--- DATA EXTRACT Enclosed Below ---
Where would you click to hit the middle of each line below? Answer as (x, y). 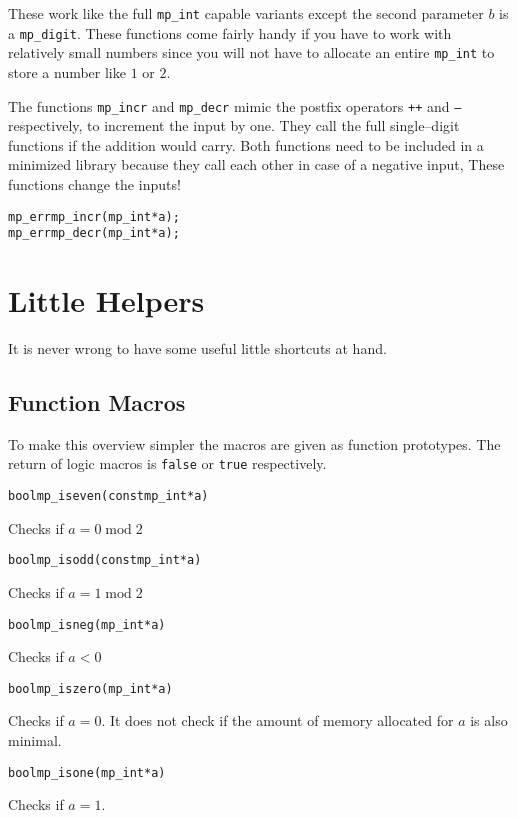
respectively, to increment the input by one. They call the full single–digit (234, 125)
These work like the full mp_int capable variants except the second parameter (246, 13)
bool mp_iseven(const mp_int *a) (108, 496)
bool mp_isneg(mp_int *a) (87, 624)
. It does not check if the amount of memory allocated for (277, 720)
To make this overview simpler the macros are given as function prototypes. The (254, 443)
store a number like (67, 71)
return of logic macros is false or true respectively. (167, 463)
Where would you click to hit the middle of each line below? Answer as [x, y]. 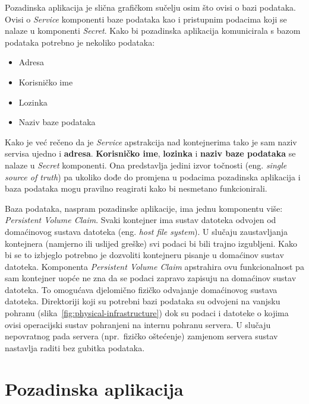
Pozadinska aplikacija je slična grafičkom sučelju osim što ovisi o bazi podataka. [150, 7]
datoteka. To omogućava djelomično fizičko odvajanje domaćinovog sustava [141, 289]
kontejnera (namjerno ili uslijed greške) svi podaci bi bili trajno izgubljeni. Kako [151, 243]
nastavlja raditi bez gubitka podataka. [75, 347]
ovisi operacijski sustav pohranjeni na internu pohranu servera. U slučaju [138, 324]
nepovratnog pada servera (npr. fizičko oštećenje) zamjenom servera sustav [141, 336]
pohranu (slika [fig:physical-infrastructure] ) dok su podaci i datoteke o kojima [147, 313]
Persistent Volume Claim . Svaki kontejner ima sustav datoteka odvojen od [141, 220]
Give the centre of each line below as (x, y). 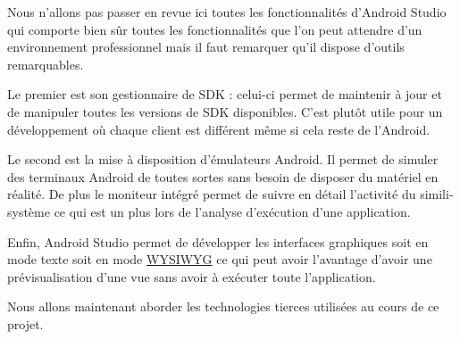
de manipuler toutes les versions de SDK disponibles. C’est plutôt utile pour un (225, 111)
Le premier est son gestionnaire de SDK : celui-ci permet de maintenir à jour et (225, 94)
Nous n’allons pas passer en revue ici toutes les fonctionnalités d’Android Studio (227, 12)
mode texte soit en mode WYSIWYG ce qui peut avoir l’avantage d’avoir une (220, 259)
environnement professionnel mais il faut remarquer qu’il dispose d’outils (206, 47)
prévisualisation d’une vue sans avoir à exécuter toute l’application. (192, 276)
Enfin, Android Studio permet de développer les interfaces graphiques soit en (218, 241)
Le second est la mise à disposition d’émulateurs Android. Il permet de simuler (223, 159)
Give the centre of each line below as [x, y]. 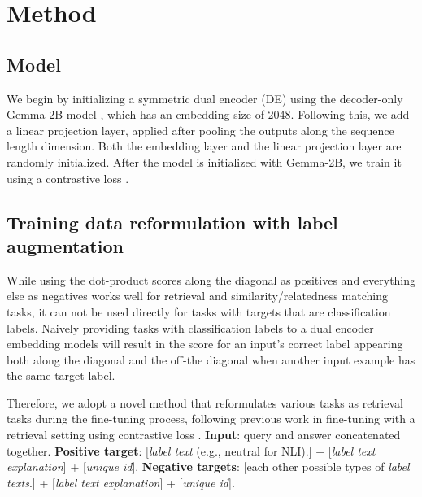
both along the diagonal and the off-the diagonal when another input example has [211, 359]
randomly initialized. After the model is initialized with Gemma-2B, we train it [204, 161]
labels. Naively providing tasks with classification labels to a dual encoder [190, 327]
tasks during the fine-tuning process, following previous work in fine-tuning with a [211, 419]
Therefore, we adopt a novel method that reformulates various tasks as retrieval [205, 402]
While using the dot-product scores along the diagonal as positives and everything [211, 279]
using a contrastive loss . [68, 178]
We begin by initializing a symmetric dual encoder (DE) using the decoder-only [205, 98]
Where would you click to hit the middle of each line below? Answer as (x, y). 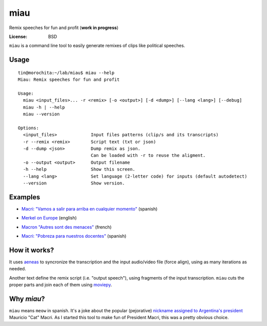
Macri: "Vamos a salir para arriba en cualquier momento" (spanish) (89, 209)
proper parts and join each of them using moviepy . (61, 285)
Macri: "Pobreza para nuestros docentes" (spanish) (74, 236)
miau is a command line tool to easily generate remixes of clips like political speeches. (97, 46)
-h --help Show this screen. (79, 169)
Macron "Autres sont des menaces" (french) (67, 227)
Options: (28, 128)
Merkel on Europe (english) (49, 218)
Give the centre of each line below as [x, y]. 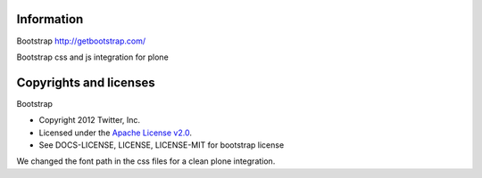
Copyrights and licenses [86, 82]
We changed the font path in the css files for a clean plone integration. [146, 161]
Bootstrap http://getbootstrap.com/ [81, 41]
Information [50, 19]
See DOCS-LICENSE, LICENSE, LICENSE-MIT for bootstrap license [162, 145]
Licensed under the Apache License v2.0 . [115, 133]
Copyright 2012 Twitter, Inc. [90, 120]
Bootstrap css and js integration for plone [92, 57]
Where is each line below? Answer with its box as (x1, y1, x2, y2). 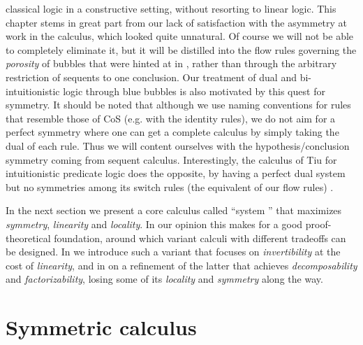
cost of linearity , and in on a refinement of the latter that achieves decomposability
--- End of Enclosed DATA EXTRACT ---
WORK ITEM: Copy nothing but the lines from the start of the entries through the line with "return of logic". Write them out exactly, without pictures.

SOLUTION TO THIS TASK:
Where would you click to hit the middle of each line below? Answer as (x, y). 
respectively, to increment the input by one. They call the full single–digit (234, 125)
These work like the full mp_int capable variants except the second parameter (246, 13)
bool mp_iseven(const mp_int *a) (108, 496)
bool mp_isneg(mp_int *a) (87, 624)
. It does not check if the amount of memory allocated for (277, 720)
To make this overview simpler the macros are given as function prototypes. The (254, 443)
store a number like (67, 71)
return of logic macros is false or true respectively. (167, 463)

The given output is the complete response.